By Monica Brigham/reporter

African-Americans do not have more high-risk health behaviors in regards to health disparities. The body keeps score, and having a traumatic past within the Black/African-American community creates a taboo to discuss mental and sexual health issues, speakers told NE students and faculty.

Dr. Terri Major-Kincade and South psychology associate professor Staussa Ervin focused on the discomfort surrounding open conversations tied to health issues in the African-American community during What’s Up Doc.

“The issue is not stigma,” Ervin said. “The issue is historical trauma.”

People who deal with generational trauma have a lower ability to deal with stressors, causing anxiety.

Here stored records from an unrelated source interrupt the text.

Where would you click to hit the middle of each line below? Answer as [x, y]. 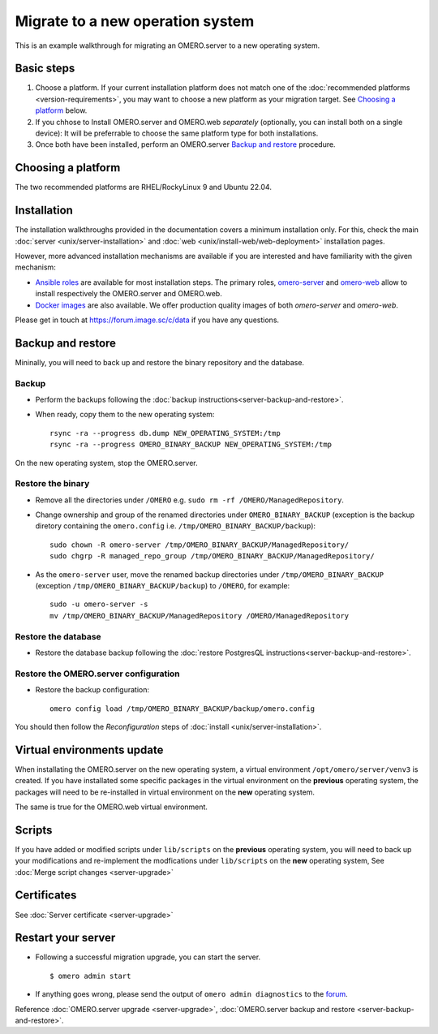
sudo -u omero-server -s [99, 604]
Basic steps [45, 69]
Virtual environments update [89, 750]
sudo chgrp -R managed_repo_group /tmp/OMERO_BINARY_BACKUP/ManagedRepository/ [212, 556]
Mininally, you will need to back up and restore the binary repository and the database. [159, 362]
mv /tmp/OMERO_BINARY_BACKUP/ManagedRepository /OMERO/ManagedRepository [200, 616]
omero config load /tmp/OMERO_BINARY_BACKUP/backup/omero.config [182, 709]
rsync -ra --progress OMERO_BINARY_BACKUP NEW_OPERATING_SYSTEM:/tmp [191, 445]
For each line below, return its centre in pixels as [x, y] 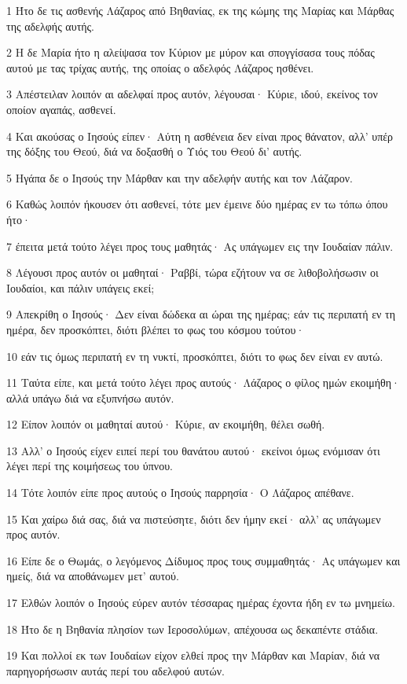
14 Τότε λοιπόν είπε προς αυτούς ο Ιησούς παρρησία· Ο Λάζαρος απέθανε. [180, 493]
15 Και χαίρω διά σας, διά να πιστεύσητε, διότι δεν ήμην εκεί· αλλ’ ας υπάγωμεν [194, 519]
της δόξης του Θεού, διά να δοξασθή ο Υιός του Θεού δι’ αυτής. [154, 151]
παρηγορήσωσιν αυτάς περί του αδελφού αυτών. [115, 670]
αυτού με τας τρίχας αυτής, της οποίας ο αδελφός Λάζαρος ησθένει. [160, 67]
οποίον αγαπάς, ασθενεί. [61, 109]
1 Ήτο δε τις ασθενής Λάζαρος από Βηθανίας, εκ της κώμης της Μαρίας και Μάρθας [200, 10]
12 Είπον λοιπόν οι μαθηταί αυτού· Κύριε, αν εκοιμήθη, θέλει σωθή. [166, 424]
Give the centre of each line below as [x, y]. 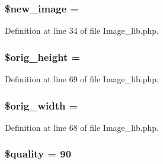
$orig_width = [41, 105]
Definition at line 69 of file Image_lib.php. [82, 79]
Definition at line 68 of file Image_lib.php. [82, 127]
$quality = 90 [38, 154]
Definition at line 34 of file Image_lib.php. [82, 30]
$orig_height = [43, 57]
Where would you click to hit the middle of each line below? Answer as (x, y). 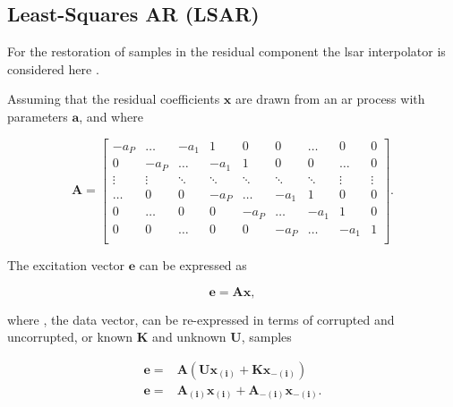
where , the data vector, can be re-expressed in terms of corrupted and (201, 319)
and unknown (189, 337)
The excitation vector (66, 265)
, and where (111, 116)
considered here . (53, 68)
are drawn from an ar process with (330, 99)
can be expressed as (193, 265)
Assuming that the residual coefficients (114, 99)
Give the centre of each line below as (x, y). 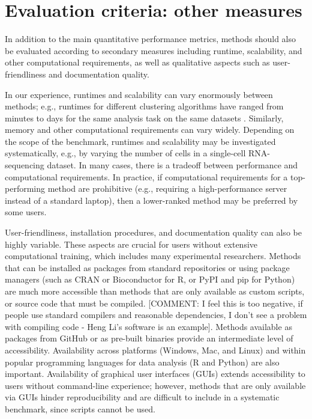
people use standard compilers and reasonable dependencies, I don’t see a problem (156, 315)
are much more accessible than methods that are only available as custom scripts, (155, 291)
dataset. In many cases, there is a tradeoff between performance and (172, 165)
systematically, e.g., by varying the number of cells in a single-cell (125, 153)
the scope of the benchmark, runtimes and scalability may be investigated (140, 141)
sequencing (25, 165)
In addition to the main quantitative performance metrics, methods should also (151, 39)
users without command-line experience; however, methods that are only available (155, 385)
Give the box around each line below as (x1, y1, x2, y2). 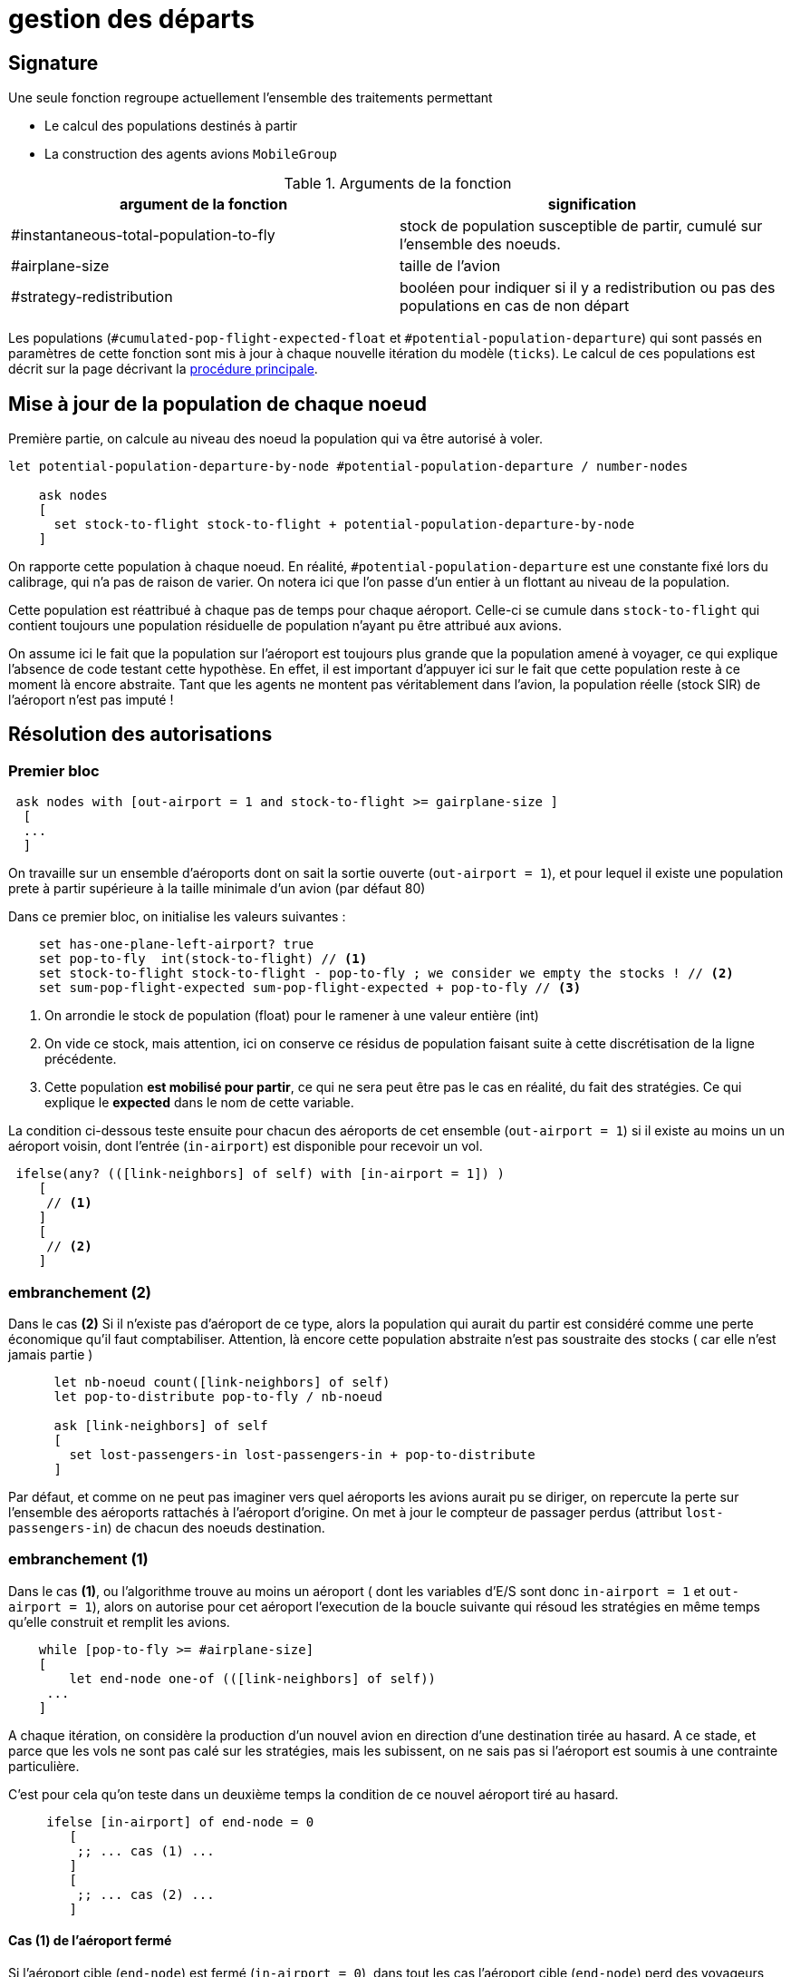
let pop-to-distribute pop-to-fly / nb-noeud (53, 1388, 383, 1404)
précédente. (44, 1051, 117, 1067)
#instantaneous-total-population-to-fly (11, 226, 275, 245)
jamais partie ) (8, 1346, 93, 1362)
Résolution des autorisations (8, 723, 273, 746)
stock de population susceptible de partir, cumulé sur (400, 217, 763, 236)
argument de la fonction (119, 195, 288, 214)
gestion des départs (8, 4, 255, 34)
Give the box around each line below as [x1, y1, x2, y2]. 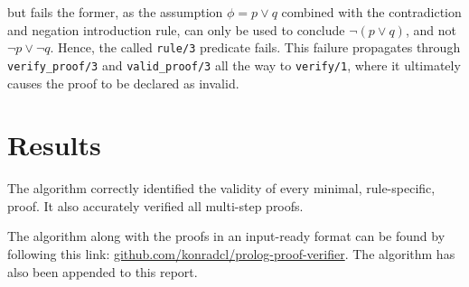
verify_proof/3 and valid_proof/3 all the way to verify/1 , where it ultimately [7, 55, 461, 74]
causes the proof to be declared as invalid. [7, 73, 239, 92]
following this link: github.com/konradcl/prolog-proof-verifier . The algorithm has [7, 245, 455, 263]
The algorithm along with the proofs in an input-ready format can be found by [7, 227, 446, 245]
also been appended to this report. [7, 262, 198, 281]
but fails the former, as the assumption [7, 3, 223, 21]
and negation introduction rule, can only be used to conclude [7, 20, 345, 39]
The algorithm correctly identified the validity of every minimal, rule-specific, [7, 179, 436, 198]
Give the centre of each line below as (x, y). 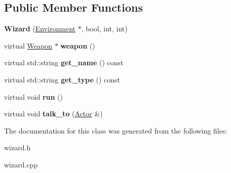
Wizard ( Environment (40, 29)
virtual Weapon (28, 45)
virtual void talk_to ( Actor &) (53, 114)
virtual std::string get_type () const (62, 79)
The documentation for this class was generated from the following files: (116, 130)
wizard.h (17, 147)
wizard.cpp (21, 164)
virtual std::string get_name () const (64, 62)
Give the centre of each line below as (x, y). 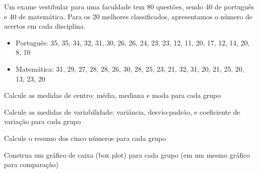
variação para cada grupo (42, 121)
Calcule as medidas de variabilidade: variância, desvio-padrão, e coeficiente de (122, 111)
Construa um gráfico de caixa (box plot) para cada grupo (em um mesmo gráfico (127, 154)
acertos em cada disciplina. (45, 26)
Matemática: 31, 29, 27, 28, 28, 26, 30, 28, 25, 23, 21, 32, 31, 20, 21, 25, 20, (130, 68)
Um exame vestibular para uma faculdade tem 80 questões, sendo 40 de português (129, 6)
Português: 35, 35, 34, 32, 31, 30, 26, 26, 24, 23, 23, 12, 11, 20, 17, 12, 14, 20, (133, 42)
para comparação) (31, 164)
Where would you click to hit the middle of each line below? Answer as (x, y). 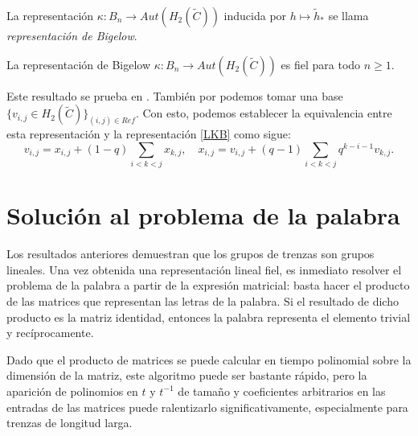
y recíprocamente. (50, 333)
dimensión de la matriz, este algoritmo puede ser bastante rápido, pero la (187, 375)
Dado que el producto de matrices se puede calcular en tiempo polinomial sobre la (209, 359)
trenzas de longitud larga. (70, 423)
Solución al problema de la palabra (203, 215)
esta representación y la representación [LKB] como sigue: (149, 134)
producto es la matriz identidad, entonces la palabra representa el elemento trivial (209, 317)
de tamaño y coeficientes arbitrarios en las (282, 391)
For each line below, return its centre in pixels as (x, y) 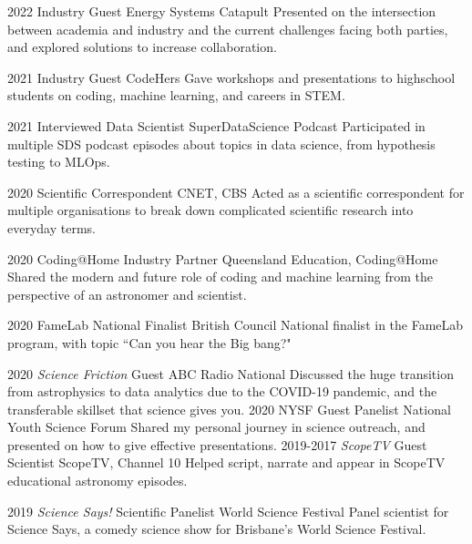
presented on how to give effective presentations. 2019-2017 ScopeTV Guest (217, 444)
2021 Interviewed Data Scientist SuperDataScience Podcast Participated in (216, 125)
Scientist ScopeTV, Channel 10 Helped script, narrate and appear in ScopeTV (226, 462)
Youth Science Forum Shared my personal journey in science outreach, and (216, 427)
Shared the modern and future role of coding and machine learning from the (220, 277)
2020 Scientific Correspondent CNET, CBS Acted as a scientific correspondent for (236, 192)
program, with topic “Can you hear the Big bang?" (149, 342)
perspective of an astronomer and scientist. (127, 294)
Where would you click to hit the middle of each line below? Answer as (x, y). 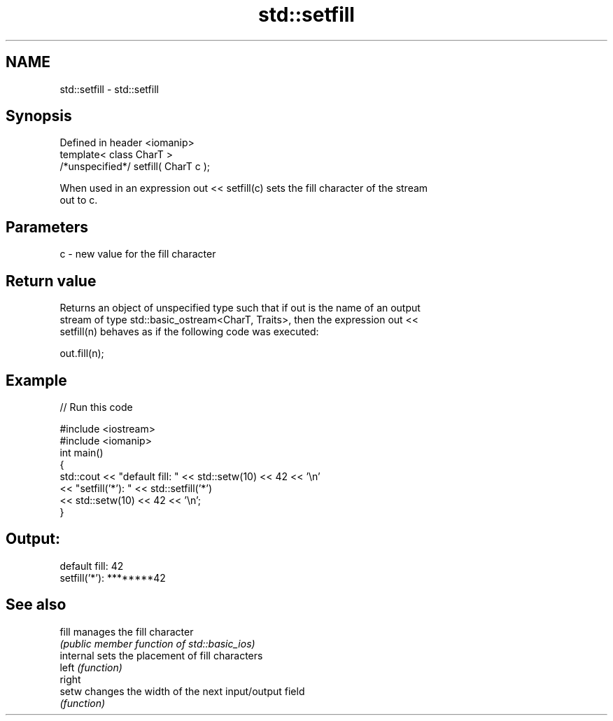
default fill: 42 (92, 566)
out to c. (79, 200)
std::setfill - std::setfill (109, 89)
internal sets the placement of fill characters (161, 655)
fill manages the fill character (127, 631)
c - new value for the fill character (138, 254)
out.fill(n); (82, 353)
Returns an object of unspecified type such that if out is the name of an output (240, 308)
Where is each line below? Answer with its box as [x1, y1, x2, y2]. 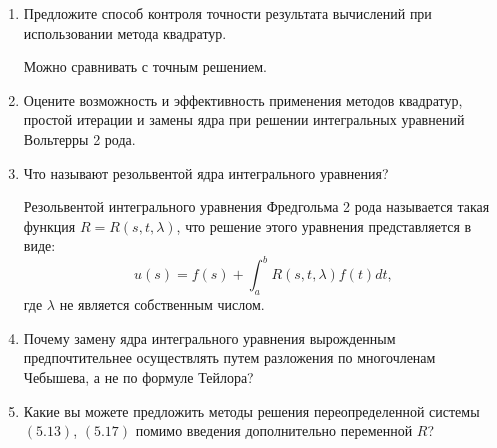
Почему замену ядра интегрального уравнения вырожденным [23, 327, 396, 348]
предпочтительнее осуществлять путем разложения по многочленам [23, 347, 436, 368]
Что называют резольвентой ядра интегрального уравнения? [23, 162, 389, 183]
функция [23, 215, 76, 236]
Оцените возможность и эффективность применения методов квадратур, [23, 89, 463, 110]
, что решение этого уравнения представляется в [176, 215, 472, 236]
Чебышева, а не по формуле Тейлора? [23, 367, 254, 388]
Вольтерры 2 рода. [23, 128, 136, 149]
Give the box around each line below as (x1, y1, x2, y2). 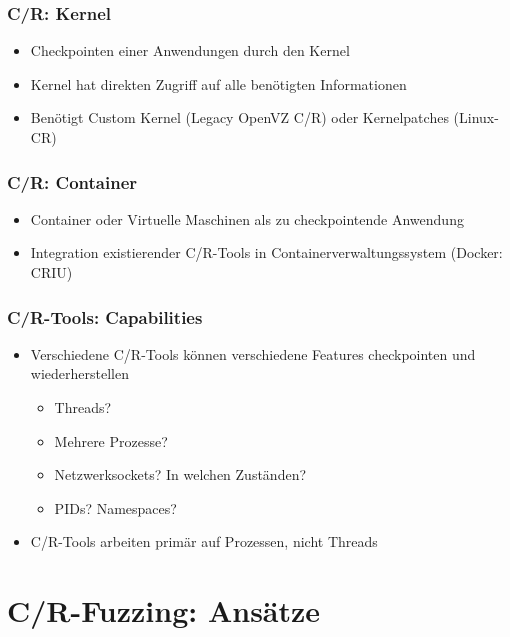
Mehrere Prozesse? (54, 430, 168, 451)
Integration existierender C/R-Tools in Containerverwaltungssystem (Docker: (30, 242, 503, 263)
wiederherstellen (30, 363, 129, 384)
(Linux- (453, 107, 499, 128)
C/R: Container (7, 169, 138, 194)
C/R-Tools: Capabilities (7, 304, 203, 329)
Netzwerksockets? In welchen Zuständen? (54, 464, 307, 485)
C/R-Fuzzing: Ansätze (7, 590, 321, 631)
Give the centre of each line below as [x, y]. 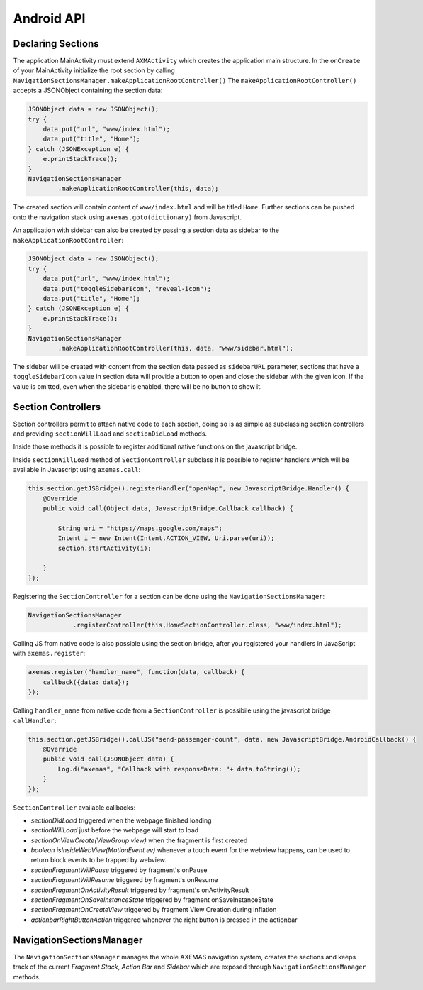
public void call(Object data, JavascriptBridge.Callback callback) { [168, 508]
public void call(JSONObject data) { [108, 759]
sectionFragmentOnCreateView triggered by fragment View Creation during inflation [154, 910]
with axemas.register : [49, 654]
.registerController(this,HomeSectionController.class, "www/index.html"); [207, 625]
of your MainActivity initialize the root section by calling [94, 70]
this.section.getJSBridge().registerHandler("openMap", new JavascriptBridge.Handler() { [189, 489]
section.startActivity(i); [105, 548]
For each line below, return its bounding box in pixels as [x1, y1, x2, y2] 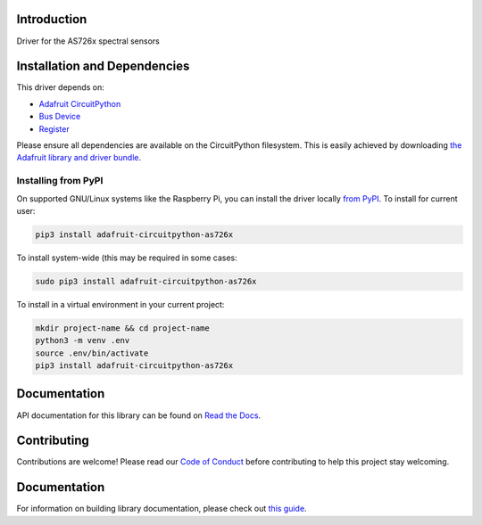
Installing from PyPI [16, 175, 104, 187]
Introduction [16, 12, 87, 27]
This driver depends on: [16, 82, 104, 93]
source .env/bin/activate [35, 348, 149, 358]
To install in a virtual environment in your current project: [16, 299, 225, 309]
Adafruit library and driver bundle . [16, 152, 142, 163]
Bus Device [38, 111, 81, 122]
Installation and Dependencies [16, 59, 190, 74]
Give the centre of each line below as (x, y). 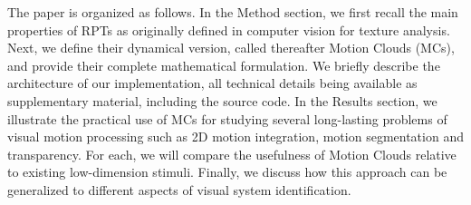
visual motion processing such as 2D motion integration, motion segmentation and (235, 137)
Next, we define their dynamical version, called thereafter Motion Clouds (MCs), (231, 48)
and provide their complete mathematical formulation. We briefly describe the (224, 65)
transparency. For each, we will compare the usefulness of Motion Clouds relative (232, 154)
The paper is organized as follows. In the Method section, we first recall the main (233, 12)
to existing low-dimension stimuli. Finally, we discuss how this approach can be (227, 172)
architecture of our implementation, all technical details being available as (212, 83)
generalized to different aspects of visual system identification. (179, 189)
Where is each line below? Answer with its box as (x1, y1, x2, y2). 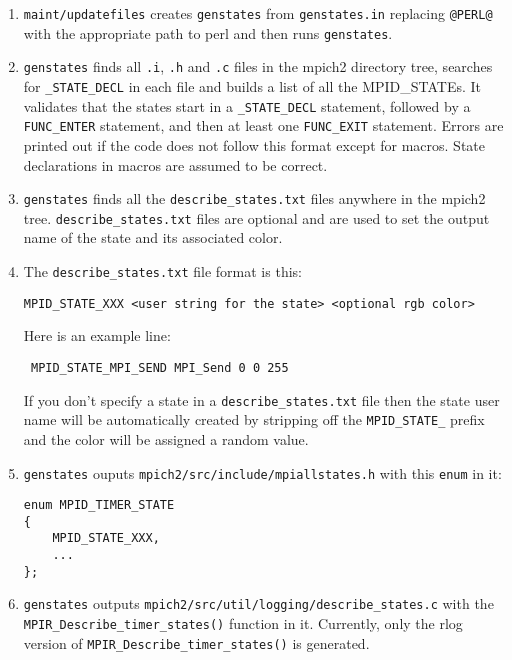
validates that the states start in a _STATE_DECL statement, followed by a (23, 95, 471, 116)
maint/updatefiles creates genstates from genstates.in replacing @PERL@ (23, 3, 493, 23)
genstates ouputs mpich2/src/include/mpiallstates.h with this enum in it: (23, 462, 502, 483)
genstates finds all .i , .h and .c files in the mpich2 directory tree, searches (23, 56, 493, 77)
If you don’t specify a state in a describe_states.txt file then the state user (23, 389, 500, 410)
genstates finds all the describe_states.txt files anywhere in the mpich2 (23, 188, 486, 209)
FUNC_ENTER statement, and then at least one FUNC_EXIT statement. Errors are (23, 115, 504, 136)
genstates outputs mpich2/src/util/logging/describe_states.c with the (23, 593, 494, 614)
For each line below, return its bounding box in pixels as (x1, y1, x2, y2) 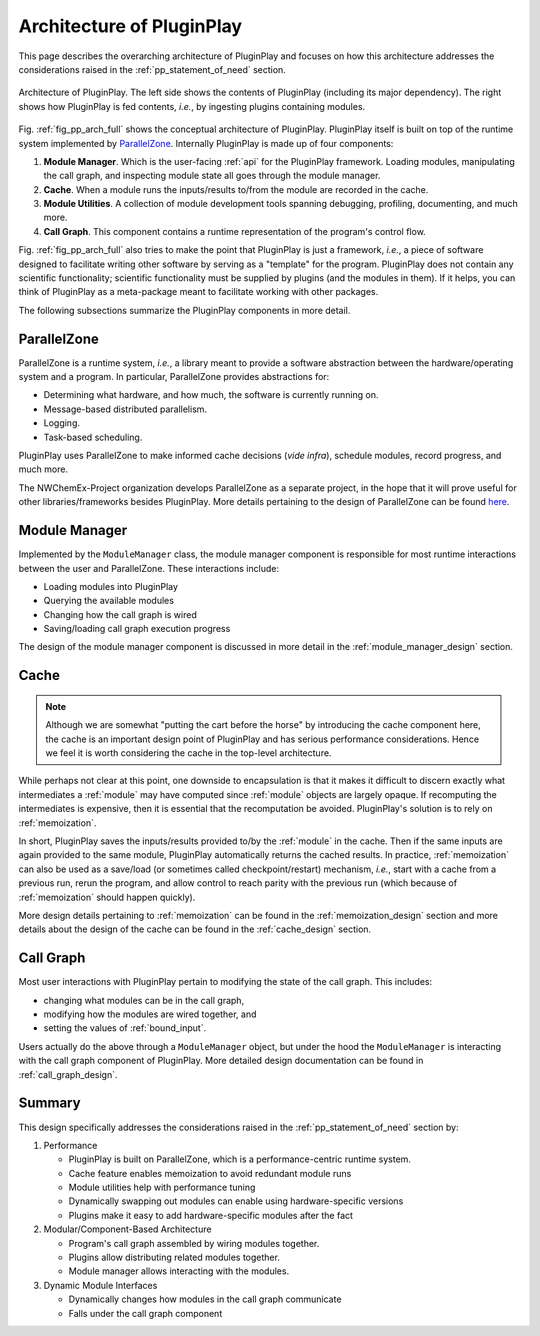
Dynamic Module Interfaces (43, 1279, 158, 1291)
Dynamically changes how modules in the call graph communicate (68, 1293, 342, 1305)
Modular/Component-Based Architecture (43, 1223, 212, 1235)
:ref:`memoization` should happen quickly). (18, 891, 196, 903)
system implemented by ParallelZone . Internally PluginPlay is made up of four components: (18, 137, 394, 149)
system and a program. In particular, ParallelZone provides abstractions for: (18, 371, 330, 383)
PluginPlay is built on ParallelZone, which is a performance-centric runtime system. (68, 1153, 412, 1165)
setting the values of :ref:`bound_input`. (43, 1022, 207, 1034)

Ervin described generational trauma as transference – it is an event that occurred with ancestors, such as slavery that has long term effects on future generations.

“Black/African-American people do seek mental health services, but as a matter of pride, do not share this information readily with other people,” Ervin said.

Ervin distinguishes between the terms black and African-American, because in Texas people tend to lump those from the African diaspora into African-American without realizing they are from the diaspora but are not American.

Ervin linked generational trauma to slavery and the Holocaust. She said what people describe as traumatic is subjective.

“This is a hard topic to talk about when you start talking about taboos and communities,” Major-Kincade said. “When you talk about the history of slavery as a predecessor for a lot of the problems we have in our communities.”

NE student Benjamin West attended the speech to receive ten extra points in history but left with a new outlook.

“I found the speech informative,” West said. “It talks about a lot of mental and physical health aspects in the black community, and the challenges they may face and how they address it.”

Another NE student, Justin Bent, attended in hopes of acquiring information essential to his growth, not only as a black man but as a human.

“You mentioned that there has been a historical issue. How do we move past this?” Bent asked the speaker. “When it comes to stigma, as a black man I am going into a lot of spaces where I start a conversation about sexuality, or how relationship dynamics work, and am turned down. I am met by black men that stigmatize me. It is disheartening.”

Major-Kincade, a neonatal medicine specialist, talked about the black community being set in their ways and focusing on efforts to change the next generation instead of focusing on the past.

“We have an epidemic of sexually-transmitted infections in our black community,” Major-Kincade said. “It is as important as police brutality. It is as important as not having adequate health insurance, and it as important as the number of black men incarcerated.”

Traditionally, conversations in the African-American community about sexual health are taboo. Lack of safe spaces in the community hinder an individual from coming forward and expressing their opinions on mental and sexual health.

“Mistrust of the medical community is huge. It is real,” Major-Kincade said. “You do not have to go back as far as Tuskegee, take a look at the lead in the water in Flint.”

Both speakers poured their knowledge into college students and encouraged the community to create room for taboo topics.

“The lens of choices that we make in respect to our sexual behaviors are lifestyle choices,” Major-Kincade said. “Just like the decisions to smoke or to drink alcohol. These are all lifestyle choices that have a long-term effect.”